When BofA's Michael Hartnett releases his monthly Fund Managers' Survey, the one chart we always head straight to is the one laying out what the "smart money", aka the polled investors who make up the survey, is most worried about, or as they put it: what are the biggest "tail risks."
The chart below shows that as recently as a month ago, what jept everyone at night by a substantial margin, with 45% putting it as their top fear, was a China Recession, followed by an EM debt crisis.
How things have changed in the subsequent month.
As the chart below shows, the biggest investor fear in February had nothing to do with a Chinese recession or an EM Debt crisis, and everything to do with the dreaded "R" word right inside the gold ole' US of A. In fact, four of the top "tail risks" are brand news, and in addition to a US recession include energy debt defaults, quantitative failure and a topic we have been covering since mid-2015, China's relentlessly encroaching capital controls.

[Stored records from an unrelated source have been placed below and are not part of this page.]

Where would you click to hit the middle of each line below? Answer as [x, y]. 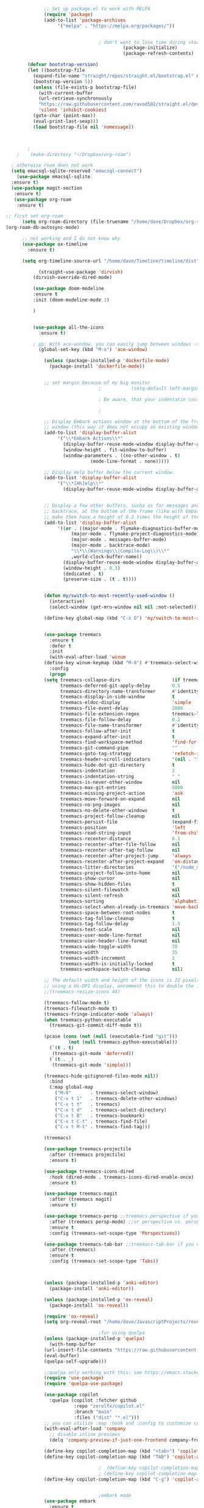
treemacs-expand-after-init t [117, 737]
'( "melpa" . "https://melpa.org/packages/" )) [116, 26]
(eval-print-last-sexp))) [65, 121]
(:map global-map [71, 1087]
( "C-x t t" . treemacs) [87, 1104]
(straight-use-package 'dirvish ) [80, 272]
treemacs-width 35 [119, 952]
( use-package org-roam [42, 199]
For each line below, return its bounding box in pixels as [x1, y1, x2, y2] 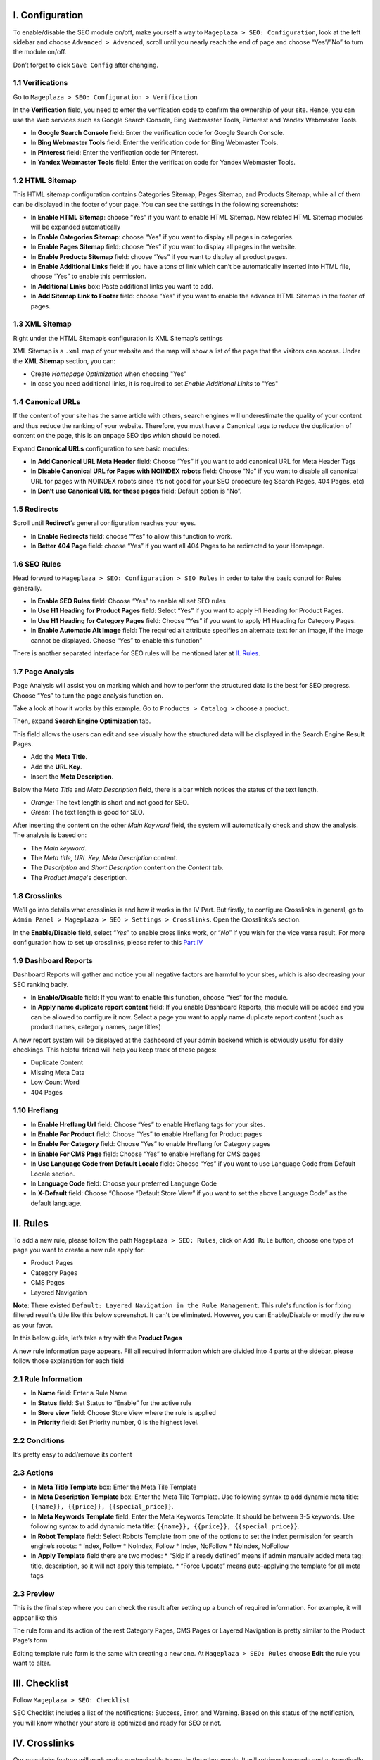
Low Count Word [30, 1078, 80, 1087]
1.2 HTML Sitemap [13, 175, 77, 185]
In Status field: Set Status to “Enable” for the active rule [30, 1398, 192, 1407]
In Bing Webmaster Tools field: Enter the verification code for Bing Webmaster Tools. [30, 138, 279, 147]
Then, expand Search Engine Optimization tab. [13, 717, 151, 725]
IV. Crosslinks [13, 1737, 75, 1749]
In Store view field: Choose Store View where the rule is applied [30, 1408, 216, 1416]
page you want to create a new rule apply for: [13, 1246, 146, 1255]
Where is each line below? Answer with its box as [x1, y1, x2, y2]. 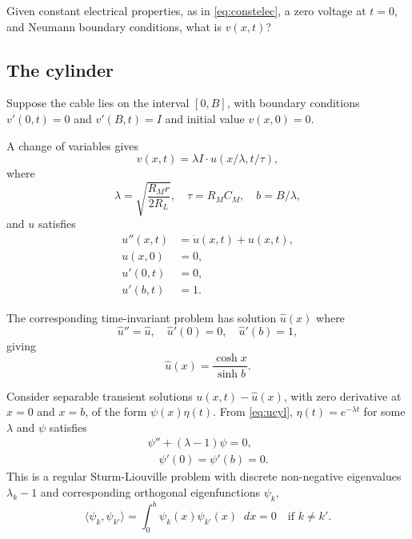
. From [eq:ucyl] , [213, 403, 293, 420]
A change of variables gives [6, 137, 139, 154]
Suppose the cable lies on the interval [6, 94, 190, 111]
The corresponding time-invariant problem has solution [6, 309, 277, 326]
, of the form [85, 403, 147, 420]
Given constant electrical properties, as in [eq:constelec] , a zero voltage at [6, 2, 366, 18]
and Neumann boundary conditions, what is [6, 18, 222, 34]
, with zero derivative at [283, 387, 402, 404]
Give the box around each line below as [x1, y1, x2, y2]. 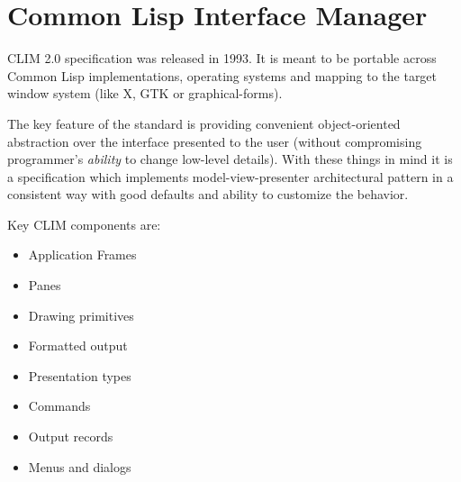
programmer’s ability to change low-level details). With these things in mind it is [7, 150, 453, 168]
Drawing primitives [28, 305, 134, 324]
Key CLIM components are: [7, 214, 161, 233]
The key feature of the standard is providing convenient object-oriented [7, 114, 401, 132]
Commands [28, 396, 91, 415]
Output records [28, 427, 113, 446]
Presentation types [28, 366, 131, 385]
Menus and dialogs [28, 457, 131, 476]
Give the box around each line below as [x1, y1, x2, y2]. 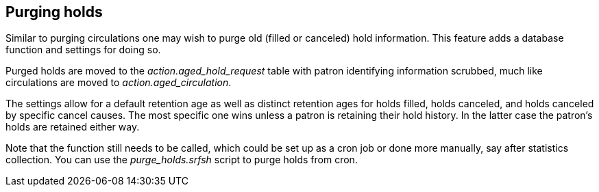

To be sure, calling for a US recession as recently as December was heresy, and even now using the 'R' word is normally met with derision along with a line of standard-market-responses as to why that is nonsense (yield curve not inverted, services will save us, ...but why would The Fed have hiked rates). However, as BofAML's latest investor survey finds, not only does a great majority believe global growth is in "late cycle," but the biggest tail-risk is a US recession, outworrying geopolitical risk.
Confirming fears that not only was a Fed hike an error, but that instead the Fed should be planning to cut rates, the percentage of "smart money" thinking the global economy is "late-cycle" rises to highest level since Aug’08 with 19% now believing a recession is likely to occur in the next 12 months (up from 12%).
Which leads us to the next question: is a US recession now "priced in", and what will be the next bad news catalyst to force the next, and completely unexpected, leg lower in the stock market?